If you're tight on GPIO, pair this module with a PCF8574 I2C backpack to drop the wiring down from 16 pins to 4 (VCC, GND, SDA, SCL). Without the backpack, the module is purely parallel — the wiring guides below cover the standard 4-bit hookup.

At a Glance

Display Size
16 x 2 chars
Operating Voltage
5V DC
Controller
HD44780
Interface
Parallel 4 / 8-bit
Pin Count
16 pins
Backlight
Built-in LED

Specifications

Parameter Value
Display Format 16 characters × 2 lines
Character Size 5 × 8 dots per character
Controller IC HD44780 (or compatible)
Operating Voltage 5V DC (typical)
Logic Voltage 5V
Operating Current ~1.5 mA (display) + 15-20 mA (backlight)
Interface 4-bit or 8-bit parallel
Backlight Yellow-green or blue with white text
Built-in Character Set ASCII + Japanese kana + 8 user-defined
Operating Temperature 0°C to 50°C
Module Dimensions ~80 × 36 × 13 mm

Pinout Diagram

LCD1602 16x2 LCD display module pinout diagram showing pin 1 VSS (GND), pin 2 VDD (+5V), pin 3 VE (contrast), pin 4 Register Select (RS), pin 5 Read/Write (RW), pin 6 Enable (E), pins 7-14 data pins D0 through D7, pin 15 LED Positive (anode), and pin 16 LED Negative (cathode)

Wiring Guide

Arduino Wiring (4-bit Mode)

The standard 4-bit hookup uses 6 GPIO lines: RS, E, and D4-D7. RW is tied to ground (write-only mode). A 10k potentiometer sets the contrast. The backlight gets a 220Ω current-limit resistor on the anode.

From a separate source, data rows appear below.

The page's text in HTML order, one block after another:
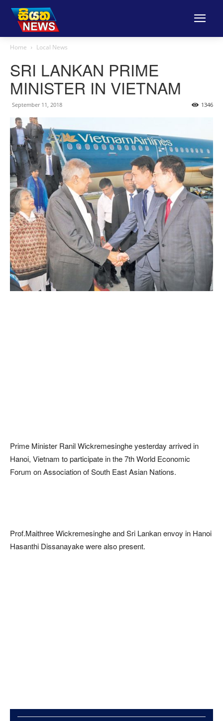
Home Local News
SRI LANKAN PRIME
MINISTER IN VIETNAM
September 11, 2018 1346
Prime Minister Ranil Wickremesinghe yesterday arrived in
Hanoi, Vietnam to participate in the 7th World Economic
Forum on Association of South East Asian Nations.
Prof.Maithree Wickremesinghe and Sri Lankan envoy in Hanoi
Hasanthi Dissanayake were also present.
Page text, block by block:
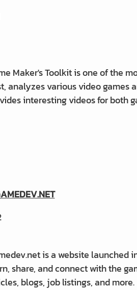
Maker's Toolkit is one of the
analyzes various video games
interesting videos for both
is a website launched
share, and connect with the
blogs, job listings, and more.
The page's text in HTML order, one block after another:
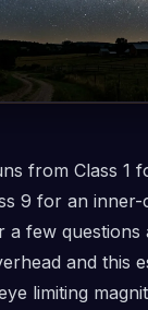
from Class 1
9 for an inner-
a few
and this
limiting
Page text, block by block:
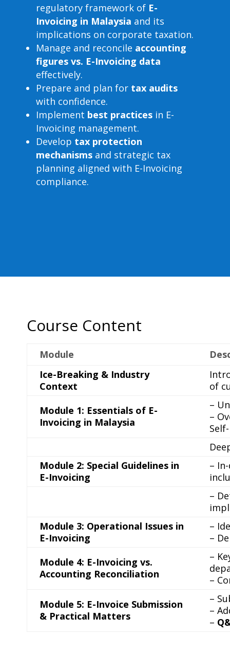
regulatory framework of E-
Invoicing in Malaysia and its
implications on corporate taxation.
Manage and reconcile accounting
figures vs. E-Invoicing data
effectively.
Prepare and plan for tax audits
with confidence.
Implement best practicesin E-
Invoicing management.
Develop tax protection
mechanismsand strategic tax
planning aligned with E-Invoicing
compliance.
Course Content
Module
Ice-Breaking & Industry
Context
of
Module 1: Essentials of E-
Invoicing in Malaysia
–
–
Module 2: Special Guidelines in
E-Invoicing
–
–
Module 3: Operational Issues in
E-Invoicing
–
–
Module 4: E-Invoicing vs.
Accounting Reconciliation
–
–
Module 5: E-Invoice Submission
& Practical Matters
–
–
–

LCD Pin Arduino Pin Details
1 - VSS GND
2 - VDD 5V
3 - VE (V0) Wiper of 10k pot Pot ends to 5V and GND
4 - RS Digital 12
5 - RW GND Tie low for write-only
6 - E Digital 11
7 - D0 Not connected Unused in 4-bit mode
8 - D1 Not connected Unused in 4-bit mode
9 - D2 Not connected Unused in 4-bit mode
10 - D3 Not connected Unused in 4-bit mode
11 - D4 Digital 5
12 - D5 Digital 4
13 - D6 Digital 3
14 - D7 Digital 2
15 - A (LED+) 5V via 220Ω resistor Backlight anode
16 - K (LED-) GND Backlight cathode
Tip: If the screen is blank or shows two rows of solid blocks, adjust the contrast trim pot. The "blocks" pattern means power and contrast are connected but the controller hasn't been initialized yet.

ESP32 Wiring (4-bit Mode with 3.3V Logic)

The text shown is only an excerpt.